**Goal of the exercise**.
Write out exactly, with no other output, the lines below from the one that contains "команды пишет свой" through the end.

**Items from a data source**.
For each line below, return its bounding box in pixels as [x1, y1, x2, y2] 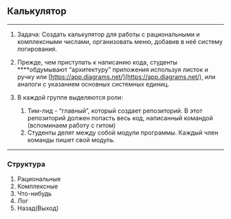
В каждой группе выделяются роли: [16, 93, 124, 102]
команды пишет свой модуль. [27, 135, 115, 143]
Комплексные [16, 182, 58, 191]
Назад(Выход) [16, 204, 59, 212]
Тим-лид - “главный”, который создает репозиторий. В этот [27, 106, 203, 115]
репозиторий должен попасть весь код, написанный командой [27, 113, 213, 122]
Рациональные [16, 175, 61, 183]
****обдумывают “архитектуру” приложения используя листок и [16, 65, 208, 73]

**Solution**.
команды пишет свой модуль. [27, 135, 115, 143]
Комплексные [16, 182, 58, 191]
Назад(Выход) [16, 204, 59, 212]
Тим-лид - “главный”, который создает репозиторий. В этот [27, 106, 203, 115]
репозиторий должен попасть весь код, написанный командой [27, 113, 213, 122]
Рациональные [16, 175, 61, 183]
****обдумывают “архитектуру” приложения используя листок и [16, 65, 208, 73]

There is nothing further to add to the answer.